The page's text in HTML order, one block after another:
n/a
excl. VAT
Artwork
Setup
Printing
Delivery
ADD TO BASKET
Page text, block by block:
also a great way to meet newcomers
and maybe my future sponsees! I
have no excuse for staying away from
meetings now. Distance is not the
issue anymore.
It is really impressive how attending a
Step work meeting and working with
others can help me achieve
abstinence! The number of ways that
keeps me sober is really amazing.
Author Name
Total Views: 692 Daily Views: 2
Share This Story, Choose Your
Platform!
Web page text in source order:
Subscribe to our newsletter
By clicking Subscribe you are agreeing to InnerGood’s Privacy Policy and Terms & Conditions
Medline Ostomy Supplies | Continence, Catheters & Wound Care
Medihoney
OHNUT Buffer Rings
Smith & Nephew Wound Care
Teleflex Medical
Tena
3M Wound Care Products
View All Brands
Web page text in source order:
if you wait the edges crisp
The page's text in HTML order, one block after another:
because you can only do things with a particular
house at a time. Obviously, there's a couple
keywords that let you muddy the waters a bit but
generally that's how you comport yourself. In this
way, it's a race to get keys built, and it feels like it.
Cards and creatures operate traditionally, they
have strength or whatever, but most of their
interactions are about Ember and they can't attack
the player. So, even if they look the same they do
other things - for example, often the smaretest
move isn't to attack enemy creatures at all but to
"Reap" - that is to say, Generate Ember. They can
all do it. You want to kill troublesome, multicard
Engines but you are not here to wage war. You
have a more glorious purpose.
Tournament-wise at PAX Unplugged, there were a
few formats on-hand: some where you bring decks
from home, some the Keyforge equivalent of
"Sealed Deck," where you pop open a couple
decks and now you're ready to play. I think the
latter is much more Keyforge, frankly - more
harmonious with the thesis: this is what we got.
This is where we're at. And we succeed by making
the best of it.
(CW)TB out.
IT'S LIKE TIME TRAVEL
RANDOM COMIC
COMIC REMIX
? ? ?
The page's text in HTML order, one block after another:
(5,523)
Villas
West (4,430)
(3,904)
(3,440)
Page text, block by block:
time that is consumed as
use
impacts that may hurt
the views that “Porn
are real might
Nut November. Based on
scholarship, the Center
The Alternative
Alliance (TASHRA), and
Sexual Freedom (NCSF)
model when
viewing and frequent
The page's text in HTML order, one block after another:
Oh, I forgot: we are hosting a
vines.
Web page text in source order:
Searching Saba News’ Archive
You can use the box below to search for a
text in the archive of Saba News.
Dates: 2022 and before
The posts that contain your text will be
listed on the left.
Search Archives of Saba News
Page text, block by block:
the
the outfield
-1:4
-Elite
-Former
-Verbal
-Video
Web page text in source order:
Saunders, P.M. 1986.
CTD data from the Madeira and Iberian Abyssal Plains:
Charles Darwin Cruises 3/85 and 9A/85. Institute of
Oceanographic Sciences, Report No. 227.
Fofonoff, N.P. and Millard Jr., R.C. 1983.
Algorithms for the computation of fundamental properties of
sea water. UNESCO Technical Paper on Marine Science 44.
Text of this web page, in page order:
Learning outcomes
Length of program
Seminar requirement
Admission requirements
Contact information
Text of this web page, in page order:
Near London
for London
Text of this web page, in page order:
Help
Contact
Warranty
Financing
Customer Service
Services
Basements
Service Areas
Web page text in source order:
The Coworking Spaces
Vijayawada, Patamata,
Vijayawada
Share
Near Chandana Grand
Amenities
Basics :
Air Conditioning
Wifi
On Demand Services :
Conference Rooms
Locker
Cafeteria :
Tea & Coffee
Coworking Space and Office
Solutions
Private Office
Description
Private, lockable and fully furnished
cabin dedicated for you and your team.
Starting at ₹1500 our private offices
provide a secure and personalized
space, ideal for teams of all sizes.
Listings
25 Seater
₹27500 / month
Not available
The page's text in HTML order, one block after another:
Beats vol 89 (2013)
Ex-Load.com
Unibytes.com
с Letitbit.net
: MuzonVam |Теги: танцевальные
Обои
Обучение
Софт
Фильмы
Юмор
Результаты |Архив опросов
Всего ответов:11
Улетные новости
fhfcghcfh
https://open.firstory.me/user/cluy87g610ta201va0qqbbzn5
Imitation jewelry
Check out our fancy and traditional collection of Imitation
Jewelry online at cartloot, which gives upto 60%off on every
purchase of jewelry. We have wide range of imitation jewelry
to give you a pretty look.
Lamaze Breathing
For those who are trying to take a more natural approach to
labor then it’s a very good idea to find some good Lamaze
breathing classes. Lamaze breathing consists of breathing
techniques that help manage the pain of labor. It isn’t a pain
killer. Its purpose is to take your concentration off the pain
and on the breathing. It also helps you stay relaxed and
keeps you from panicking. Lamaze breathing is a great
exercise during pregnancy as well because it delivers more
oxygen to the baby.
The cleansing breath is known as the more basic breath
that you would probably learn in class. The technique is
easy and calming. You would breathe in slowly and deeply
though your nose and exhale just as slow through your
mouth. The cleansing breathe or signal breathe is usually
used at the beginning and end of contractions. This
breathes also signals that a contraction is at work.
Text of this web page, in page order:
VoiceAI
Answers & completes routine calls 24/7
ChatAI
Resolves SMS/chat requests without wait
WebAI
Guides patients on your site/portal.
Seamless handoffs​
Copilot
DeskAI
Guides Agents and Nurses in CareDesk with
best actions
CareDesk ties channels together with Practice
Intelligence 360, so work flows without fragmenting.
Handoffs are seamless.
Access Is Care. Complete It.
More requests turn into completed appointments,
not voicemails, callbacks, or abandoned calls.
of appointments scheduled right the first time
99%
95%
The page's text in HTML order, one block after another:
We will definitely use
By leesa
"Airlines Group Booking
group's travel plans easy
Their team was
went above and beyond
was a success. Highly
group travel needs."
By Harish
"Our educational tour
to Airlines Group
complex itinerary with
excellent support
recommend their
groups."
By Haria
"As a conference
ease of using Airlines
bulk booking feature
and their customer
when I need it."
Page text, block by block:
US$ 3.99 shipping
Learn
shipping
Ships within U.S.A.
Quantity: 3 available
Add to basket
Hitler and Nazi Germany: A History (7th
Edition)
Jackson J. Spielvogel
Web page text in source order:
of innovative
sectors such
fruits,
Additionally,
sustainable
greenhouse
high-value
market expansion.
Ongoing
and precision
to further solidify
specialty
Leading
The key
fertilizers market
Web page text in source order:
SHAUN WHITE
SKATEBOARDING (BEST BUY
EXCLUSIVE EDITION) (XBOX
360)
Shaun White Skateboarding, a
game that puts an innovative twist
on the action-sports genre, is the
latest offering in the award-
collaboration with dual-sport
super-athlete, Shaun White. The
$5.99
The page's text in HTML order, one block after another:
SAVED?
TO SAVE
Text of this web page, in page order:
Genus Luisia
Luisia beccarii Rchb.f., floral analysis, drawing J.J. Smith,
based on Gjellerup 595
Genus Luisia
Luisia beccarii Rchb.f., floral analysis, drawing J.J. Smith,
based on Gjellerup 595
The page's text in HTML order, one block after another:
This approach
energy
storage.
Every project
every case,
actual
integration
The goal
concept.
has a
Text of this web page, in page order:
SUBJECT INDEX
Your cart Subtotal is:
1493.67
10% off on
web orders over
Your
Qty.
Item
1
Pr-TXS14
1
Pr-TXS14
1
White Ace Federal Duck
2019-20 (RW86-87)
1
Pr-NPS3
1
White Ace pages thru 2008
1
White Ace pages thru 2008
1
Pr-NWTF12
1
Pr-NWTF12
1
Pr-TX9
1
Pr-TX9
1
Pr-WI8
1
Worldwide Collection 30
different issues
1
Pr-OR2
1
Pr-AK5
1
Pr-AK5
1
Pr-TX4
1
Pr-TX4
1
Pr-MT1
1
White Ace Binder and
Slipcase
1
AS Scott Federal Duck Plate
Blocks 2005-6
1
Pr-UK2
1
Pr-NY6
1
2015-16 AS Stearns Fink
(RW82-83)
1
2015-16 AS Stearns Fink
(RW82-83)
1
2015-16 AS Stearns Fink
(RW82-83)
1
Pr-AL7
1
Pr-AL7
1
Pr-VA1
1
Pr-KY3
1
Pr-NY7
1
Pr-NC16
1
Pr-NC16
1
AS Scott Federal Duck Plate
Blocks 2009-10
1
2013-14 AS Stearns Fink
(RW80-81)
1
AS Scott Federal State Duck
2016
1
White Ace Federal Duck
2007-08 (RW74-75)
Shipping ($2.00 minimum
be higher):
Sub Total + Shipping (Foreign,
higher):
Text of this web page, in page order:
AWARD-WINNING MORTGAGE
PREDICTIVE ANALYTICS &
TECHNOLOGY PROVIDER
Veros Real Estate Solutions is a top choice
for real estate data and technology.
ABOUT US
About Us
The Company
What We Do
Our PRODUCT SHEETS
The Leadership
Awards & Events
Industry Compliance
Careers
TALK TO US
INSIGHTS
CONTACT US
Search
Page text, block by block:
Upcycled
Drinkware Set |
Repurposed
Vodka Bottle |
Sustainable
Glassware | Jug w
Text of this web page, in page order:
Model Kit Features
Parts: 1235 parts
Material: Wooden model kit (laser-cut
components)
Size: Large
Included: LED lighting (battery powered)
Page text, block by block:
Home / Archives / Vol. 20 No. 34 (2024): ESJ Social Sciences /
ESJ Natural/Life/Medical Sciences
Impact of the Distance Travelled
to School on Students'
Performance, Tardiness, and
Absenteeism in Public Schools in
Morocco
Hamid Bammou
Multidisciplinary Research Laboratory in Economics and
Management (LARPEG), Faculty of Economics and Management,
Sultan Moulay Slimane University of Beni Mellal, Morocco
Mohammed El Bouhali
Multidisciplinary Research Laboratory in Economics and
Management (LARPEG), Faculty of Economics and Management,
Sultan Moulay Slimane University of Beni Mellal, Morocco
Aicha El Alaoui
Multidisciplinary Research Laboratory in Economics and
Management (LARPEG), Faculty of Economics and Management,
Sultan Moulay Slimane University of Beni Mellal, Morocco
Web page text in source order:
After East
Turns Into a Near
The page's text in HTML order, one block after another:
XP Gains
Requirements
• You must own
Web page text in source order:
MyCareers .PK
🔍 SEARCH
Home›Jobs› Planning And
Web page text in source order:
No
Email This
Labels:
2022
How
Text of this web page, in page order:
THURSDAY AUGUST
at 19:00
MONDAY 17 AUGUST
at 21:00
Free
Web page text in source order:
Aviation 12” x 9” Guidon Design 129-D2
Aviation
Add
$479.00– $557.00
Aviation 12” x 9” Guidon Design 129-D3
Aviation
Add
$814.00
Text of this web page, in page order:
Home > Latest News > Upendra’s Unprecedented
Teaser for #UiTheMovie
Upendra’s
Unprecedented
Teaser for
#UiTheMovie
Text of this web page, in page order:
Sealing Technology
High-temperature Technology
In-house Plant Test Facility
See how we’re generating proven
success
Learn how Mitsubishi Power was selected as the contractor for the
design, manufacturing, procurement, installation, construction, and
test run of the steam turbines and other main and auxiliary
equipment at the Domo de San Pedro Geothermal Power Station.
◆ ◆ ◆ ◆ ◆ ◆ ◆
**TO DO**
Up to and including the line with "house at a time. Obviously, there's a couple", restate the records above word for word from the very first line.

**RESPONSE TO THIS TASK**
The page's text in HTML order, one block after another:
n/a
excl. VAT
Artwork
Setup
Printing
Delivery
ADD TO BASKET
Page text, block by block:
also a great way to meet newcomers
and maybe my future sponsees! I
have no excuse for staying away from
meetings now. Distance is not the
issue anymore.
It is really impressive how attending a
Step work meeting and working with
others can help me achieve
abstinence! The number of ways that
keeps me sober is really amazing.
Author Name
Total Views: 692 Daily Views: 2
Share This Story, Choose Your
Platform!
Web page text in source order:
Subscribe to our newsletter
By clicking Subscribe you are agreeing to InnerGood’s Privacy Policy and Terms & Conditions
Medline Ostomy Supplies | Continence, Catheters & Wound Care
Medihoney
OHNUT Buffer Rings
Smith & Nephew Wound Care
Teleflex Medical
Tena
3M Wound Care Products
View All Brands
Web page text in source order:
if you wait the edges crisp
The page's text in HTML order, one block after another:
because you can only do things with a particular
house at a time. Obviously, there's a couple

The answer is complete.